Five named failure modes — what would falsify the coupling claim.

The coupling between Sundog's Postulate-1 discipline and the open Navier-Stokes front is staged on two fronts (a defensible reading leg and a horizon empirical leg) and can fail in five named modes. Each candidate work item declares which modes it attacks.

Next Gate

External PDE reviewer + derived objective selector.

Promotion criteria for the Navier-Stokes ledger require all four of: (a) Front-A vacuity rebutted; (b) runnable Phase-0 deliverable with pre-registered cell set and matched-seed baselines; (c) external-mathematician sanity-check path named; (d) pre-registered failure boundary fixed before numerical reads are interpreted.
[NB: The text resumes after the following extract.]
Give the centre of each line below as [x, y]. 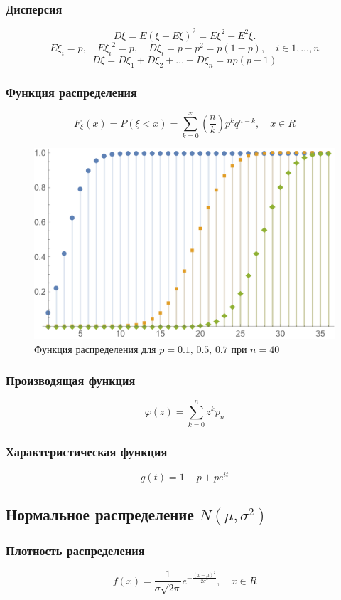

The current witness materially advances (a) — a concrete regime-2 witness shows the Postulate-1 reading is non-vacuous on a real substrate — and closes (b) at the procedure-and-execution level. (d) is closed by construction (the cell set, integrator self-test, and verdict-rule completeness are all locked before interpretation). (c) is open and review-gated: an external PDE reviewer pass on Front-A is the next promotion step. The reviewer-facing packet now arrives with the most likely objection — whether the split is merely near-determination — already tested in the open (see Adversarial Robustness, above), so the ask is a focused sanity check, not an open investigation. Final (d) close is coupled to (c). The full twin-state lock receipt and proxy-faithfulness items remain open as part of (c).

Until (c) closes, this page carries the review-gated badge prominently and does not collapse the witness into a positive theorem-facing claim.